● SOURCE MATERIAL
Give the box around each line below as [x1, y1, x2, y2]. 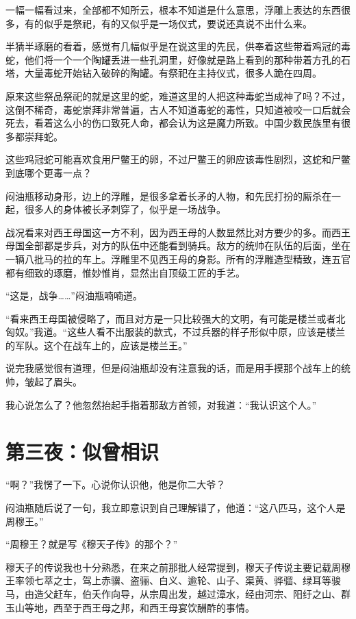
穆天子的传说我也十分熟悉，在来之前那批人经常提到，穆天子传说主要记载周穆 [5, 559, 351, 574]
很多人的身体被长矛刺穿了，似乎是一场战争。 [24, 202, 226, 216]
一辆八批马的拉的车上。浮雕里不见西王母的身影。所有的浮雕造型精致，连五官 [5, 251, 351, 266]
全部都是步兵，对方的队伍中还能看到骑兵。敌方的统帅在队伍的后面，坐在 [24, 238, 351, 253]
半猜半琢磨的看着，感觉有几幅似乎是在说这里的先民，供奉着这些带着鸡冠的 [5, 39, 341, 53]
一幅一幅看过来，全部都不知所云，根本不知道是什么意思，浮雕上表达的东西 [5, 3, 341, 16]
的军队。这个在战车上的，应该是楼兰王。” [5, 338, 188, 352]
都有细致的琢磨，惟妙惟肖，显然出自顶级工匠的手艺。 [5, 265, 245, 279]
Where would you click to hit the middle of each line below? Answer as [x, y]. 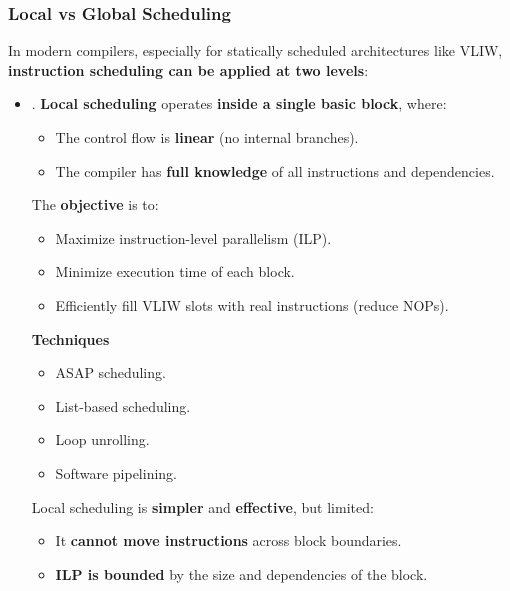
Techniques [70, 338]
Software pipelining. [116, 472]
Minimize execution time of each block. [175, 271]
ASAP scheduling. [110, 372]
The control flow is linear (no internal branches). [207, 137]
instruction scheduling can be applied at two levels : [188, 69]
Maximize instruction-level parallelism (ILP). [193, 237]
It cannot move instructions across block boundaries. [228, 540]
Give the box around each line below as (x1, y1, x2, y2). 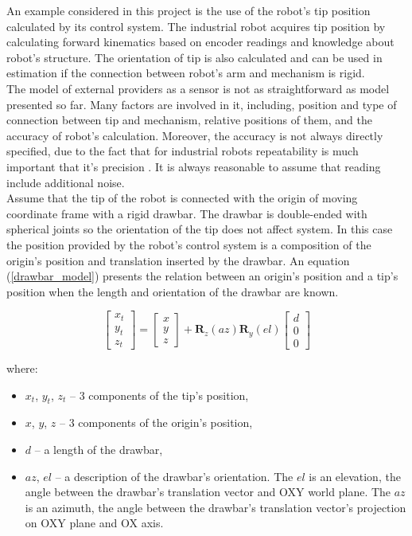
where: (6, 360, 38, 377)
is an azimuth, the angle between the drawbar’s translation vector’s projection (25, 499, 406, 515)
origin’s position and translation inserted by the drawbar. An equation (6, 252, 350, 268)
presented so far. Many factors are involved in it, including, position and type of (6, 96, 397, 112)
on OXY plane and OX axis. (25, 514, 164, 531)
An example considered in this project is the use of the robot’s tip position (6, 2, 371, 18)
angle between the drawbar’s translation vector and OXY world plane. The (25, 483, 391, 500)
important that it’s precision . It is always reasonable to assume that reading (6, 158, 381, 174)
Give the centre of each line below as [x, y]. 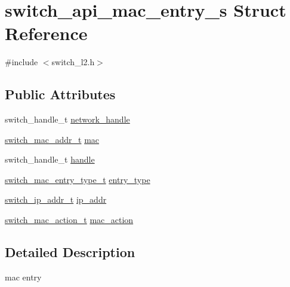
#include [21, 62]
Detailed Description [70, 252]
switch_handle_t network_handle [67, 119]
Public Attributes [60, 94]
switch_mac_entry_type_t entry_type [78, 179]
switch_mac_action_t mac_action [69, 220]
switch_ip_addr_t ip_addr [56, 199]
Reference [46, 33]
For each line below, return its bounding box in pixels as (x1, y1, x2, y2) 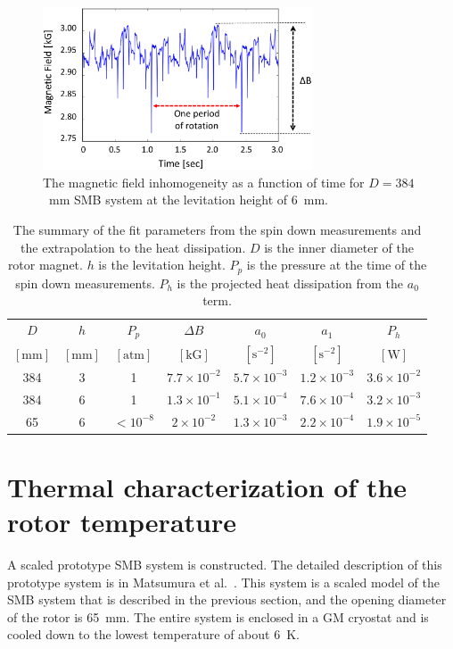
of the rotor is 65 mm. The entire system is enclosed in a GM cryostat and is (7, 607, 429, 626)
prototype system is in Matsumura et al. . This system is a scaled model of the (7, 572, 440, 591)
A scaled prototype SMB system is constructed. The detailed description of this (7, 555, 442, 574)
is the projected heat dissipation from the (177, 273, 404, 292)
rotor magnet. (7, 255, 83, 274)
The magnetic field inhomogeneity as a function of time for (43, 172, 365, 191)
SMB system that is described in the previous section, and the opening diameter (7, 590, 447, 609)
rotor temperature (7, 503, 236, 540)
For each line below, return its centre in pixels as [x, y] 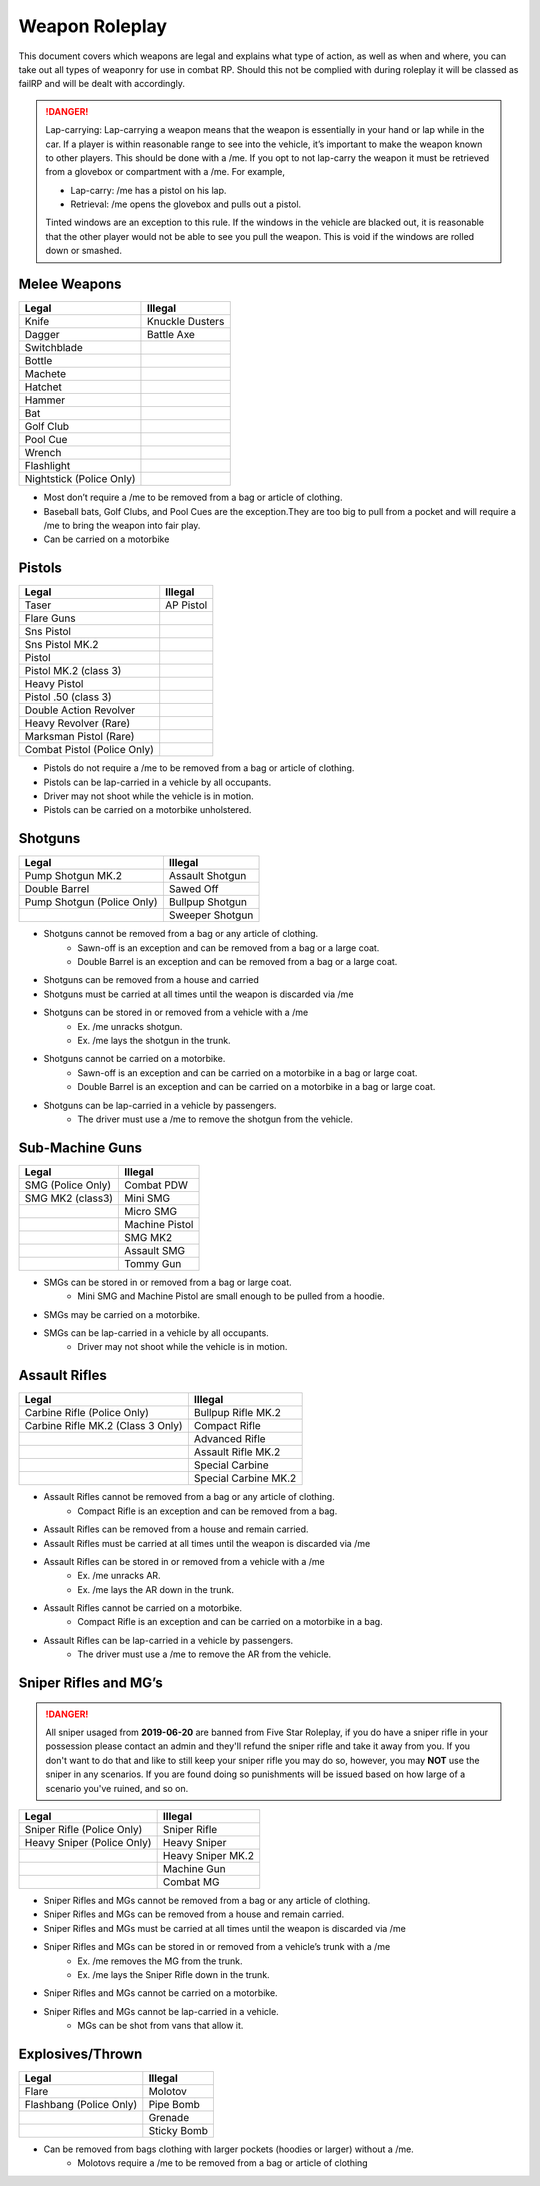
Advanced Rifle [229, 1439]
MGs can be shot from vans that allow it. [160, 2026]
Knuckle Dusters [185, 322]
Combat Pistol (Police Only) [89, 750]
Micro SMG [151, 1211]
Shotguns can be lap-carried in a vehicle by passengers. [160, 1105]
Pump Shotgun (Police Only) [91, 902]
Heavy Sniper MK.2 [208, 1856]
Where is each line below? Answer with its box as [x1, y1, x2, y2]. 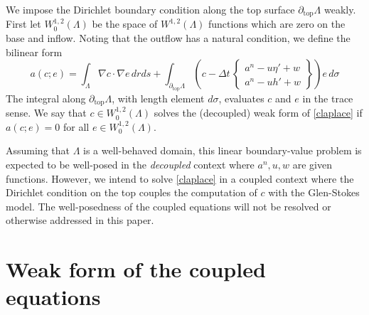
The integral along [6, 90, 86, 105]
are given [292, 156, 332, 171]
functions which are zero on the [208, 16, 346, 31]
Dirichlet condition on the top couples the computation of [6, 185, 257, 200]
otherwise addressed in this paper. [6, 213, 154, 228]
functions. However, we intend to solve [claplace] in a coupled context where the [6, 171, 354, 186]
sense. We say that [6, 105, 87, 120]
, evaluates [218, 90, 264, 105]
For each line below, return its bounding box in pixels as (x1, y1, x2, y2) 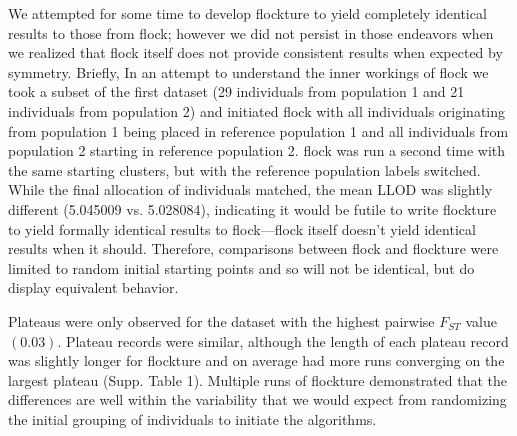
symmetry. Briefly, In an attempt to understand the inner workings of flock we (8, 61, 489, 82)
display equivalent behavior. (8, 277, 179, 298)
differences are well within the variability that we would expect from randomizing (8, 389, 507, 410)
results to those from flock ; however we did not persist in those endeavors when (8, 22, 494, 43)
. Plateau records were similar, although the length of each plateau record (57, 330, 509, 351)
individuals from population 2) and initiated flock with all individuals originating (8, 100, 506, 121)
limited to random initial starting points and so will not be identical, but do (8, 257, 475, 278)
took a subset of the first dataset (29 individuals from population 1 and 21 (8, 81, 465, 102)
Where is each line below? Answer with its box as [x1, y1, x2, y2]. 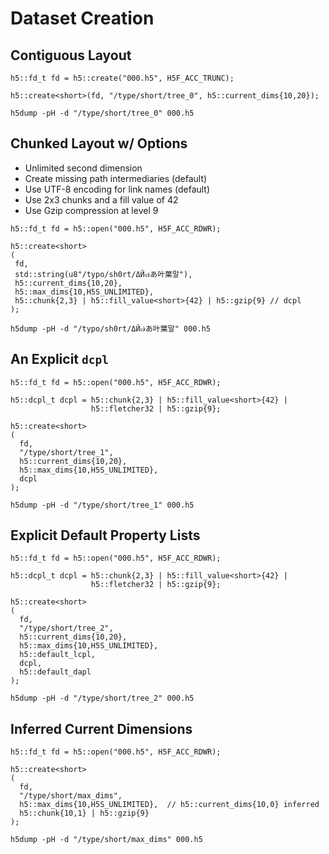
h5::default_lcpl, [19, 650, 97, 660]
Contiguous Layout [10, 47, 132, 64]
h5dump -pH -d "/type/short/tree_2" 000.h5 [10, 693, 195, 704]
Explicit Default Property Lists [10, 527, 201, 544]
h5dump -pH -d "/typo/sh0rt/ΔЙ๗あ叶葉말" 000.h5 [10, 323, 211, 334]
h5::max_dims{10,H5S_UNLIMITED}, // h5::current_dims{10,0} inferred [19, 800, 320, 810]
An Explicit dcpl [10, 351, 109, 368]
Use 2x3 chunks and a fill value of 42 [24, 193, 179, 206]
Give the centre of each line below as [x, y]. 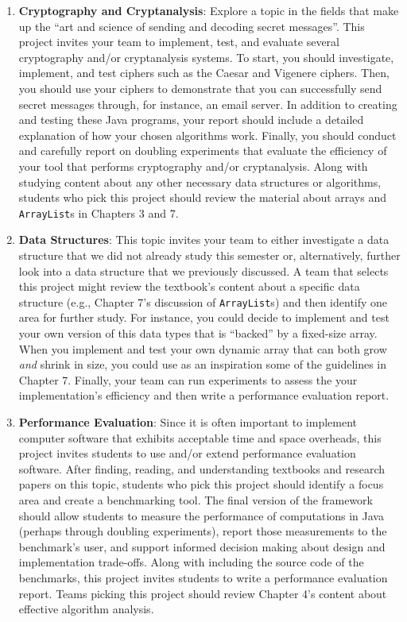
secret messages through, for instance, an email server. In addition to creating [208, 104]
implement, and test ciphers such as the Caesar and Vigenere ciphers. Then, [204, 73]
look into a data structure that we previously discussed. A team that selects [203, 270]
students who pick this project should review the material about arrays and [203, 197]
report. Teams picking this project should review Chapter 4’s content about [203, 593]
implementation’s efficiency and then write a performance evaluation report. [204, 395]
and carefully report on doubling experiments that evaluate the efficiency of [203, 151]
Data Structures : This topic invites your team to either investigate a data [204, 240]
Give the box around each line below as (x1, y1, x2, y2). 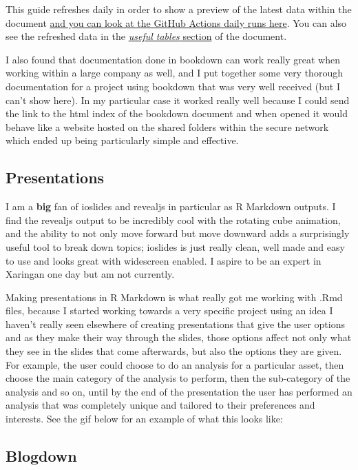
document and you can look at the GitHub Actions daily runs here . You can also (6, 15, 347, 30)
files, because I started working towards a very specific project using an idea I (6, 303, 333, 318)
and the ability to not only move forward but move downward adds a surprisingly (6, 226, 350, 241)
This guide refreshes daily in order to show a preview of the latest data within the (6, 2, 352, 16)
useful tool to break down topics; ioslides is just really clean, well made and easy (6, 239, 345, 254)
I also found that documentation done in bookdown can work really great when (6, 52, 340, 66)
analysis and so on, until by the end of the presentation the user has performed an (6, 384, 352, 398)
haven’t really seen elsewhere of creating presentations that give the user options (6, 316, 345, 331)

● DESCRIPTION OF THE TASK
Go through the data above line by line, count those that contain the string "individuals", and reply with the count only.

● ANSWER SPACE
2